Entries taken from a collection:
————
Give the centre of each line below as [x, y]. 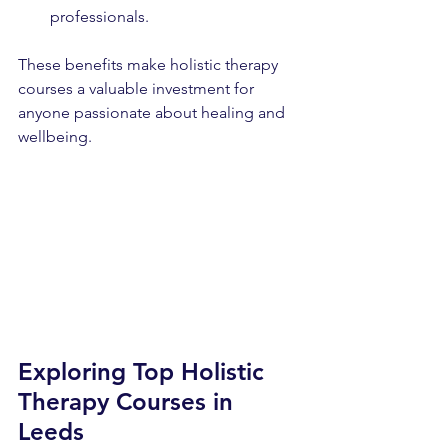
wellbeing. [55, 136]
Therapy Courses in [129, 401]
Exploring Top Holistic [144, 371]
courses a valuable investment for [138, 88]
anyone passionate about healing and [153, 112]
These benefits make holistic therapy [150, 64]
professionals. [99, 16]
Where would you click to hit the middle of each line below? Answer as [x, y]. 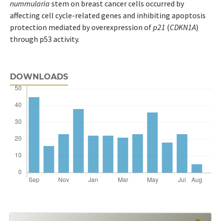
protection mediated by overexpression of [81, 27]
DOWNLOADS [39, 76]
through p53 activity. [44, 39]
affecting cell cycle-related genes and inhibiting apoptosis [108, 15]
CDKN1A [183, 27]
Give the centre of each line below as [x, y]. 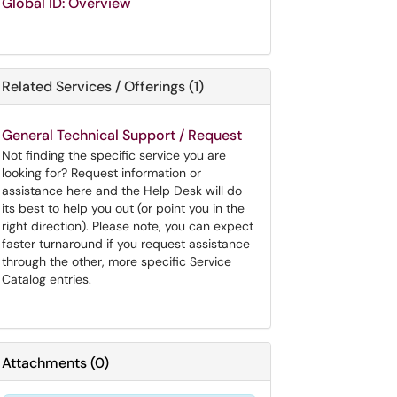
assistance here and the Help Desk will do [122, 191]
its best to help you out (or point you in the [123, 208]
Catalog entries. [47, 279]
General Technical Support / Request [122, 135]
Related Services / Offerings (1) [103, 86]
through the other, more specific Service [117, 261]
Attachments [44, 363]
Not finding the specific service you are [114, 155]
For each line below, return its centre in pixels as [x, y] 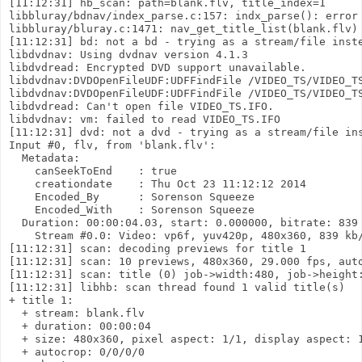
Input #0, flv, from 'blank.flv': [112, 145]
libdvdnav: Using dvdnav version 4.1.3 [128, 54]
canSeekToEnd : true [93, 170]
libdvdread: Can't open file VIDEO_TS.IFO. [141, 106]
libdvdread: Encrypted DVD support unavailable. [158, 67]
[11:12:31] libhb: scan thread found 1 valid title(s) [177, 287]
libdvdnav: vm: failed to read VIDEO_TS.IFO [145, 119]
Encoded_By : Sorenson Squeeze [132, 196]
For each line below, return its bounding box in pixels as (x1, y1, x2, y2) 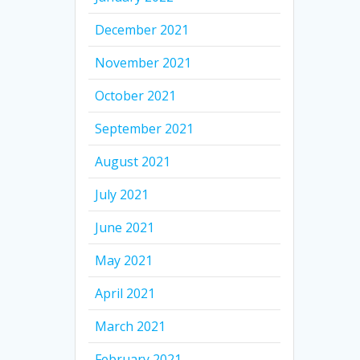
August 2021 (95, 152, 171, 170)
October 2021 (95, 86, 177, 104)
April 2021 (95, 284, 156, 302)
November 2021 (95, 53, 192, 72)
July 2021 (95, 185, 149, 203)
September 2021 (95, 119, 194, 137)
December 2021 (95, 20, 190, 39)
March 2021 (95, 317, 166, 335)
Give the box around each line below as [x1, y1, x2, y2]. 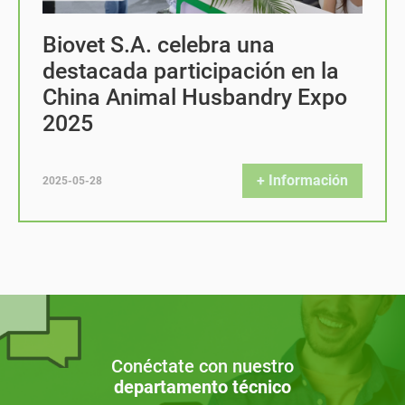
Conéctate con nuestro [111, 354, 294, 377]
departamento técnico [114, 375, 291, 398]
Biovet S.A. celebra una [42, 32, 275, 58]
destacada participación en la [42, 58, 339, 84]
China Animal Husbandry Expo [42, 84, 347, 110]
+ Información [257, 172, 348, 189]
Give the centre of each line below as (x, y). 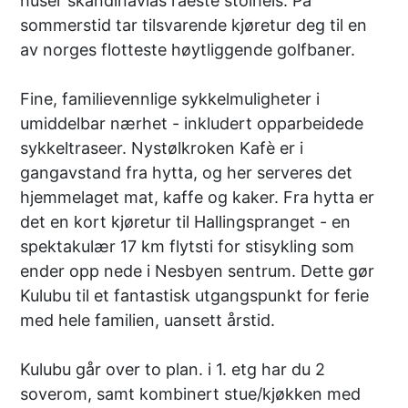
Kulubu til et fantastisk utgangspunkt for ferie (195, 295)
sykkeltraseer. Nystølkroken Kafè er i (162, 148)
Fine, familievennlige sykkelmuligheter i (170, 98)
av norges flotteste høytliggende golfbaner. (190, 49)
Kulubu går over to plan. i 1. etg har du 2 (173, 369)
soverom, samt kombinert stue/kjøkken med (191, 393)
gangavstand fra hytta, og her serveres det (187, 172)
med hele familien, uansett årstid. (148, 320)
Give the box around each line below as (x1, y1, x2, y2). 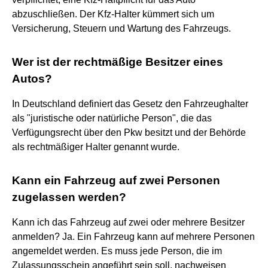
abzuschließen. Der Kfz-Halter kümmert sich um (12, 8, 214, 19)
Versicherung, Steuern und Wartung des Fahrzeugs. (12, 23, 231, 33)
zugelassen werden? (12, 190, 126, 203)
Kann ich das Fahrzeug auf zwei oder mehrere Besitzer (12, 217, 245, 227)
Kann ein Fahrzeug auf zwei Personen (12, 173, 220, 187)
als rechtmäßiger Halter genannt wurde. (12, 141, 179, 152)
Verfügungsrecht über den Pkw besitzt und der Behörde (12, 127, 246, 138)
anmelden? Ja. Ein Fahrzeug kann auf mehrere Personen (12, 231, 255, 242)
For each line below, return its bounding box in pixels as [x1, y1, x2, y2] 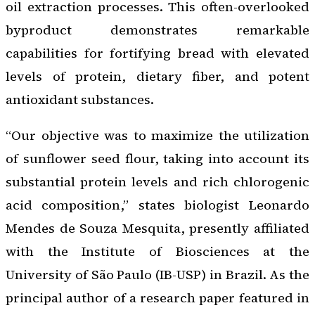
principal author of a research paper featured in [6, 289, 309, 307]
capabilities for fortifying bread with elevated [6, 44, 309, 62]
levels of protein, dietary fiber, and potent [6, 67, 309, 85]
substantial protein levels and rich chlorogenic [6, 173, 309, 191]
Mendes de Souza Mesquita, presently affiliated [6, 219, 309, 238]
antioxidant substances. [6, 90, 154, 108]
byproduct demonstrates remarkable [6, 20, 309, 39]
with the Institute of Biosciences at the [6, 243, 309, 261]
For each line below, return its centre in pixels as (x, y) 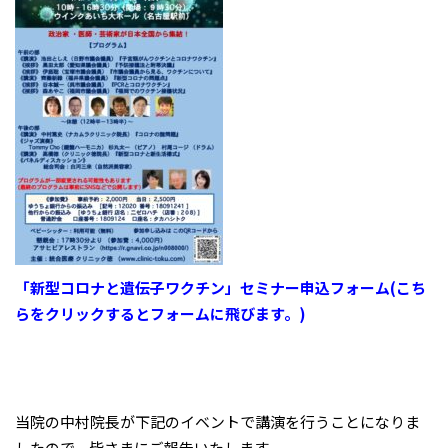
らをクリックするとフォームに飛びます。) (160, 313)
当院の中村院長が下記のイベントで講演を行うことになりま (217, 421)
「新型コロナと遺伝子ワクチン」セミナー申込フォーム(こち (220, 287)
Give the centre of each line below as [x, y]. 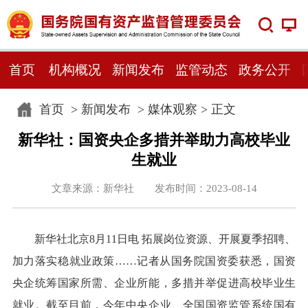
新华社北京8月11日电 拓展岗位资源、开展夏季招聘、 [165, 239]
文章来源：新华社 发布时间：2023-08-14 [154, 188]
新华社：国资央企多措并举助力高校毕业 [154, 140]
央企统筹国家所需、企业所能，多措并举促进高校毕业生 [154, 283]
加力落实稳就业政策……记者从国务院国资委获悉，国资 [154, 261]
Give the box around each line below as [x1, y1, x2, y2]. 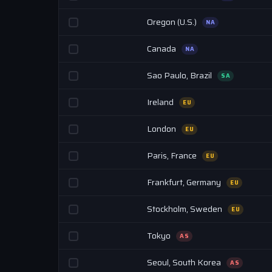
————
WORK TO COMPLETE:
What is wanted is an exact copy of the lines above from the one containing "December 2021 (95, 20, 190, 39)" through the one containing "sykkeltraseer. Nystølkroken Kafè", with no pictures in it.

RESPONSE AREA:
December 2021 (95, 20, 190, 39)
March 2021 (95, 317, 166, 335)
Give the box around each line below as [x1, y1, x2, y2]. 
Conéctate con nuestro [111, 354, 294, 377]
departamento técnico [114, 375, 291, 398]
Biovet S.A. celebra una [42, 32, 275, 58]
destacada participación en la [42, 58, 339, 84]
China Animal Husbandry Expo [42, 84, 347, 110]
+ Información [257, 172, 348, 189]
Give the centre of each line below as (x, y). 
Kulubu til et fantastisk utgangspunkt for ferie (195, 295)
sykkeltraseer. Nystølkroken Kafè er i (162, 148)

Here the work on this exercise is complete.